Work with Function Mesh

This example describes how to create a Elasticsearch sink connector for a Kuberbetes cluster using Function Mesh.

Prerequisites

Step

  1. Define the Elasticsearch sink connector with a YAML file and save it as sink-sample.yaml.

    This example shows how to publish the Elasticsearch sink connector to Function Mesh with a Docker image.

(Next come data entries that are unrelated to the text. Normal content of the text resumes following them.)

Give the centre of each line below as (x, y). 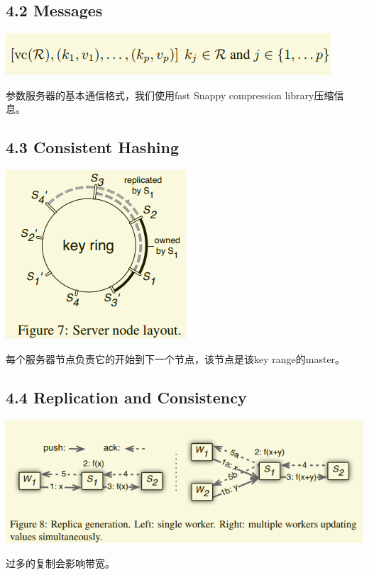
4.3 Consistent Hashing (93, 147)
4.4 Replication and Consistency (126, 397)
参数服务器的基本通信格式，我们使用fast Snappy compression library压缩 (170, 95)
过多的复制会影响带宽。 (60, 563)
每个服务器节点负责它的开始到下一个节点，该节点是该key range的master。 (176, 358)

    apiVersion: compute.functionmesh.io/v1alpha1
    kind: Sink
    metadata:
      name: es-sink-sample
    spec:
      image: streamnative/pulsar-io-elastic-search:2.9.2.9
      className: org.apache.pulsar.io.elasticsearch.ElasticSearchSink
      replicas: 1
      maxReplicas: 1
      input:
        topics: 
        - persistent://public/default/destination
        typeClassName: “org.apache.pulsar.client.api.schema.GenericObject”
      sinkConfig:
        elasticSearchUrl: "http://localhost:9200"
        indexName: "my_index"
        typeName: "doc"
        username: "scrappy"
        password: "fighter"
      pulsar:
        pulsarConfig: "test-pulsar-sink-config"
      resources:
        limits:
        cpu: "0.2"
        memory: 1.1G
        requests:
        cpu: "0.1"
        memory: 1G
      java:
        jar: connectors/pulsar-io-elastic-search-2.9.2.9.nar
      clusterName: test-pulsar
      autoAck: true
    
  2. Apply the YAML file to create the Elasticsearch sink connector.

    Input

    kubectl apply -f <path-to-sink-sample.yaml>
    

    Output

    sink.compute.functionmesh.io/es-sink-sample created
    
  3. Check whether the Elasticsearch sink connector is created successfully.

    Input

    kubectl get all
    

    Output

    NAME                                         READY   STATUS      RESTARTS   AGE
    pod/es-sink-sample-0               1/1    Running     0          77s
    

    After confirming the successful creation of the Elasticsearch sink connector, you can use it to export Pulsar messages to Elasticsearch.